The establishment module is further configured to use a preset port to establish a communication connection, wherein the preset port is a TCP communication port;

The communication module is further configured to receive a connection request through the preset port, wherein the connection request is used to represent a request for the client device to send the first packet detection sequence, and a request for the client device to receive the received packet.

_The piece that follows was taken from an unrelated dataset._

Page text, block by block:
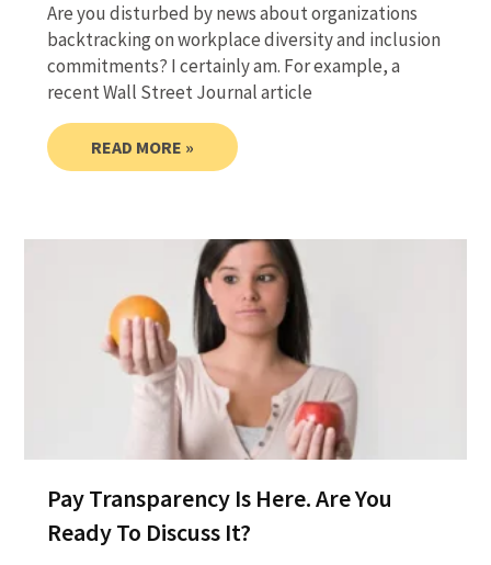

Describe the second packet detection sequence;

The device also includes:

The closing module is used to close the communication connection.

9. The apparatus according to claim 8, wherein the establishing module comprises:

an allocation sub-module for randomly allocating the first port according to a preset algorithm;

The first creation submodule is used for using the port number of the first port to create a control session and a receiving socket;

The first establishing submodule is configured to establish the sending thread according to the port number of the first port, the control session and the receiving socket.

10. The apparatus according to claim 8, wherein the establishing module comprises:

a receiving sub-module, configured to receive the port number of the second port within a preset time period, wherein the second port is randomly allocated according to a preset algorithm;

The second creation submodule is used for using the port number of the second port to create a sending socket;

The second establishment submodule is configured to establish the receiving thread according to the port number of the second port and the sending socket.

11. The apparatus of claim 8, wherein the apparatus further comprises:

Get module, used to get the type of operating system;

The communication module is further configured to use a preset timer to send the first packet sniffing sequence through the sending thread when the type of the operating system is a preset type.

12. The device according to any one of claims 8 to 11, wherein the device further comprises: a loading module for loading a preset dynamic library; an execution module for loading the preset dynamic library After the library, the function of the building module is executed.